What does “anonymized” or “de-identified” mean? It means they remove your name, address, and other direct identifiers. However, researchers have repeatedly shown that re-identifying individuals from “anonymized” genetic data is surprisingly easy, especially when cross-referenced with other publicly available information like age, state of residence, or public genealogy records. The promise of anonymity is fragile. You may technically “own” your data, but you’ve given the company powerful and permanent rights to use, analyze, and profit from it.

Your DNA, their database: the risk of third-party sharing

Why is a massive database of genetic information so valuable? Because other companies are willing to pay a fortune for it. The primary customers are pharmaceutical and biotech firms who use this data for drug research and development. This is the “DNA for sale” reality.

For example, 23andMe entered into a $300 million partnership with pharmaceutical giant GlaxoSmithKline, giving GSK access to its customers’ genetic data for research. While the goal might be noble—to cure diseases—it means your most personal information is being transferred and used by a third party, subject to their own data security and privacy policies.

It’s not just corporate partners. Law enforcement has also gained access to these genetic databases. While they typically use public, open-source genealogy sites, the precedent is set. Investigators have famously used relatives’ DNA from these databases to identify suspects like the Golden State Killer. While this leads to justice, it also means your genetic information could be used to implicate a family member, all without your direct consent or knowledge.

Beyond privacy: the potential for genetic discrimination

Perhaps the most tangible risk is the potential for genetic discrimination. Imagine your genetic report reveals a high predisposition for Alzheimer’s or Parkinson’s disease. What if that information fell into the wrong hands?
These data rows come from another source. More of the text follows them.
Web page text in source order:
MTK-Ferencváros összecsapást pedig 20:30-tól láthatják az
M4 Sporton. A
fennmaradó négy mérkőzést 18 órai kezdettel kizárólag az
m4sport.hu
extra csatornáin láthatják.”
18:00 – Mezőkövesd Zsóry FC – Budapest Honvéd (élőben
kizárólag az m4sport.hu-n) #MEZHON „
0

In the United States, the Genetic Information Nondiscrimination Act (GINA) offers some protection. It makes it illegal for health insurers and employers to discriminate against you based on your genetic information. However, GINA’s protections have significant gaps. It does not apply to:

  • Life insurance
  • Disability insurance
  • Long-term care insurance

This means an insurer could legally deny you a policy or charge you exorbitant rates based on a genetic predisposition discovered through a home testing kit. A data breach or a change in a company’s privacy policy could expose you to very real financial consequences decades down the line. The curiosity of today could lead to the uninsurability of tomorrow.

Conclusion

The journey from spitting in a tube to discovering your heritage is a modern marvel. But it’s a journey fraught with hidden costs. Once you send your DNA away, it’s transformed from a personal blueprint into a corporate asset. You grant broad licenses for its use, exposing it to third-party pharmaceutical companies and law enforcement, often with only a thin veil of anonymity to protect you. More frighteningly, the discovery of a genetic predisposition could leave you vulnerable to discrimination by life, disability, or long-term care insurers, a risk not covered by current laws. Before you unlock the secrets of your DNA, it’s crucial to understand who else gets a key. The decision is ultimately personal, but it should be made with full awareness of the irreversible risks.